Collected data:
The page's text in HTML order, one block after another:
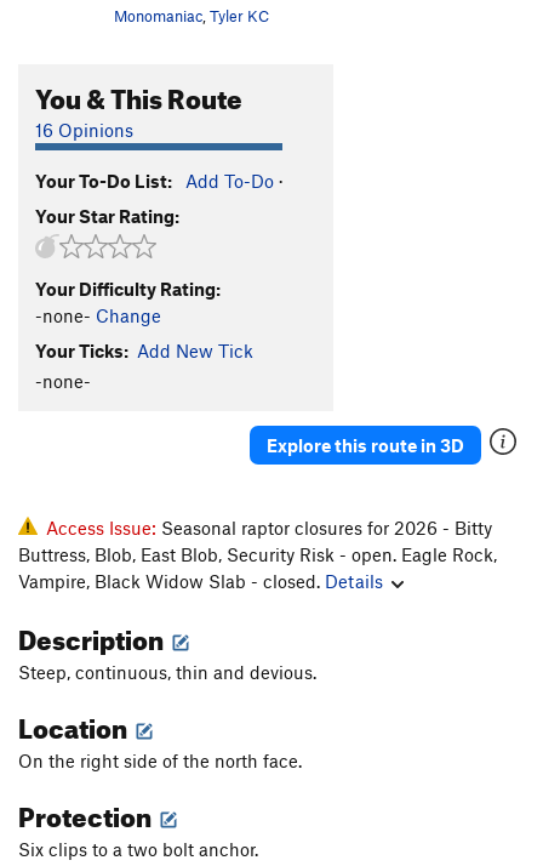
Monomaniac Tyler KC
You & This Route
16 Opinions
Your To-Do List: Add To-Do ·
Your Star Rating:
Your Difficulty Rating:
-none- Change
Your Ticks: Add New Tick
-none-
Explore this route in 3D
Access Issue: Seasonal raptor closures for 2026 - Bitty
Buttress, Blob, East Blob, Security Risk - open. Eagle Rock,
Vampire, Black Widow Slab - closed. Details
Description
Steep, continuous, thin and devious.
Location
On the right side of the north face.
Protection
Six clips to a two bolt anchor.
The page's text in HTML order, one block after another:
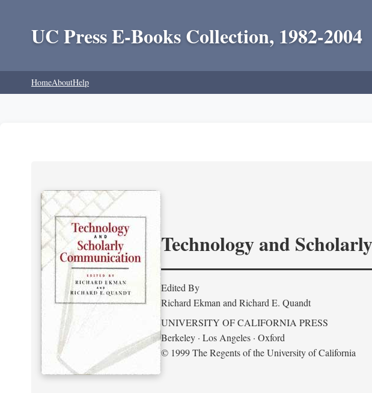
UC Press E-Books Collection, 1982-2004
HomeAboutHelp
Technology and
Edited By
Richard Ekman and Richard E. Quandt
UNIVERSITY OF CALIFORNIA PRESS
Berkeley · Los Angeles · Oxford
© 1999 The Regents of the University of California
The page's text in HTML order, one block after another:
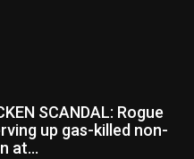
SCANDAL: Rogue
up gas-killed non-
at...
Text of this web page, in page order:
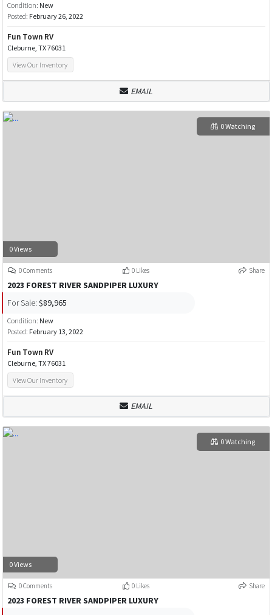
Condition: New
Posted: February 26, 2022
Fun Town RV
Cleburne, TX 76031
View Our Inventory
EMAIL
0 Views
0 Watching
0 Comments 0 Likes Share
2023 FOREST RIVER SANDPIPER LUXURY
For Sale: $89,965
Condition: New
Posted: February 13, 2022
Fun Town RV
Cleburne, TX 76031
View Our Inventory
EMAIL
0 Views
0 Watching
0 Comments 0 Likes Share
2023 FOREST RIVER SANDPIPER LUXURY
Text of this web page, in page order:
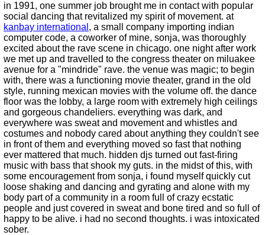
in 1991, one summer job brought me in contact with popular
social dancing that revitalized my spirit of movement. at
kanbay international , a small company importing indian
computer code, a coworker of mine, sonja, was thoroughly
excited about the rave scene in chicago. one night after work
we met up and travelled to the congress theater on miluakee
avenue for a "mindride" rave. the venue was magic; to begin
with, there was a functioning movie theater, grand in the old
style, running mexican movies with the volume off. the dance
floor was the lobby, a large room with extremely high ceilings
and gorgeous chandeliers. everything was dark, and
everywhere was sweat and movement and whistles and
costumes and nobody cared about anything they couldn't see
in front of them and everything moved so fast that nothing
ever mattered that much. hidden djs turned out fast-firing
music with bass that shook my guts. in the midst of this, with
some encouragement from sonja, i found myself quickly cut
loose shaking and dancing and gyrating and alone with my
body part of a community in a room full of crazy ecstatic
people and just covered in sweat and bone tired and so full of
happy to be alive. i had no second thoughts. i was intoxicated
sober.
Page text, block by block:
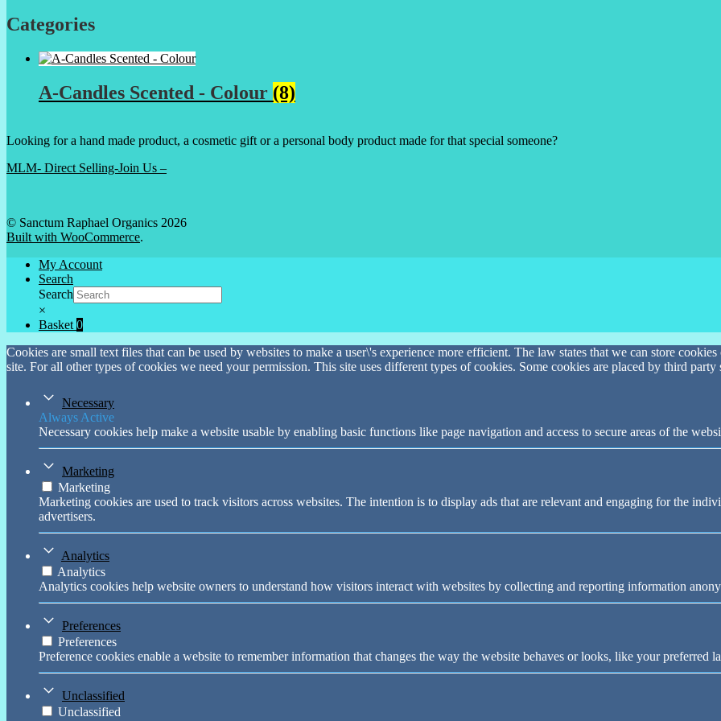
Categories
A-Candles Scented - Colour (8)
Looking for a hand made product, a cosmetic gift or a personal body product made for that special someone?
MLM- Direct Selling-Join Us –
© Sanctum Raphael Organics 2026
Built with WooCommerce.
My Account
Search
Search
×
Basket0
Cookies are small text files that can be used by websites to make a user\'s experience more efficient. The law states that we can store
site. For all other types of cookies we need your permission. This site uses different types of cookies. Some cookies are placed by third party
Necessary
Always Active
Necessary cookies help make a website usable by enabling basic functions like page navigation and access to secure areas of the
Marketing
Marketing
Marketing cookies are used to track visitors across websites. The intention is to display ads that are relevant and engaging for the
advertisers.
Analytics
Analytics
Analytics cookies help website owners to understand how visitors interact with websites by collecting and reporting information
Preferences
Preferences
Preference cookies enable a website to remember information that changes the way the website behaves or looks, like your preferred
Unclassified
Unclassified
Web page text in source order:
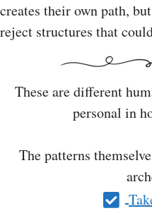
creates their own path,
reject structures that
These are different
personal in
The patterns
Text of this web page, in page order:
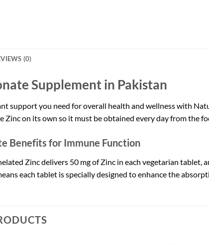
(0)
Supplement in Pakistan
support you need for overall health and wellness with
Zinc on its own so it must be obtained every day from the
Benefits for Immune Function
Zinc delivers 50 mg of Zinc in each vegetarian
each tablet is specially designed to enhance the
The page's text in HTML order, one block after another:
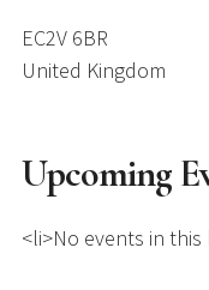
EC2V 6BR
United Kingdom
Upcoming
<li>No events in
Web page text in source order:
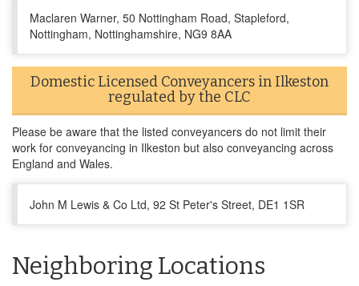
Maclaren Warner, 50 Nottingham Road, Stapleford,
Nottingham, Nottinghamshire, NG9 8AA
Domestic Licensed Conveyancers in Ilkeston
regulated by the CLC
Please be aware that the listed conveyancers do not limit their
work for conveyancing in Ilkeston but also conveyancing across
England and Wales.
John M Lewis & Co Ltd, 92 St Peter's Street, DE1 1SR
Neighboring Locations
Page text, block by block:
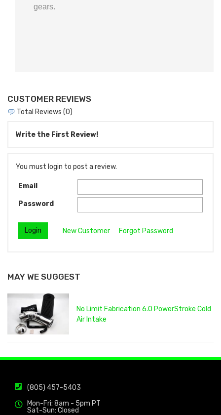
gears.
CUSTOMER REVIEWS
Total Reviews (0)
Write the First Review!
You must login to post a review.
Email
Password
New Customer Forgot Password
MAY WE SUGGEST
No Limit Fabrication 6.0 PowerStroke Cold
Air Intake
(805) 457-5403
Mon-Fri: 8am - 5pm PT
Sat-Sun: Closed
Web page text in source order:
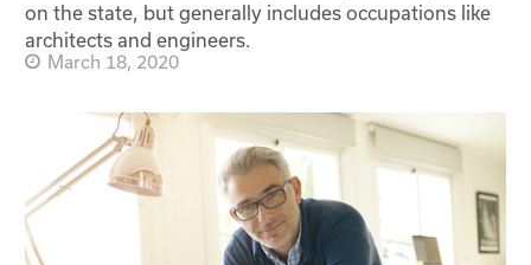
on the state, but generally includes occupations like
architects and engineers.
March 18, 2020

Exercise requirements: The copy should hold only the lines from the one with "<li>No events in" through the one with "Total Reviews (0)", exactly as they stand above. Leave out the pictures.

Output below:
<li>No events in
Web page text in source order:
Maclaren Warner, 50 Nottingham Road, Stapleford,
Nottingham, Nottinghamshire, NG9 8AA
Domestic Licensed Conveyancers in Ilkeston
regulated by the CLC
Please be aware that the listed conveyancers do not limit their
work for conveyancing in Ilkeston but also conveyancing across
England and Wales.
John M Lewis & Co Ltd, 92 St Peter's Street, DE1 1SR
Neighboring Locations
Page text, block by block:
gears.
CUSTOMER REVIEWS
Total Reviews (0)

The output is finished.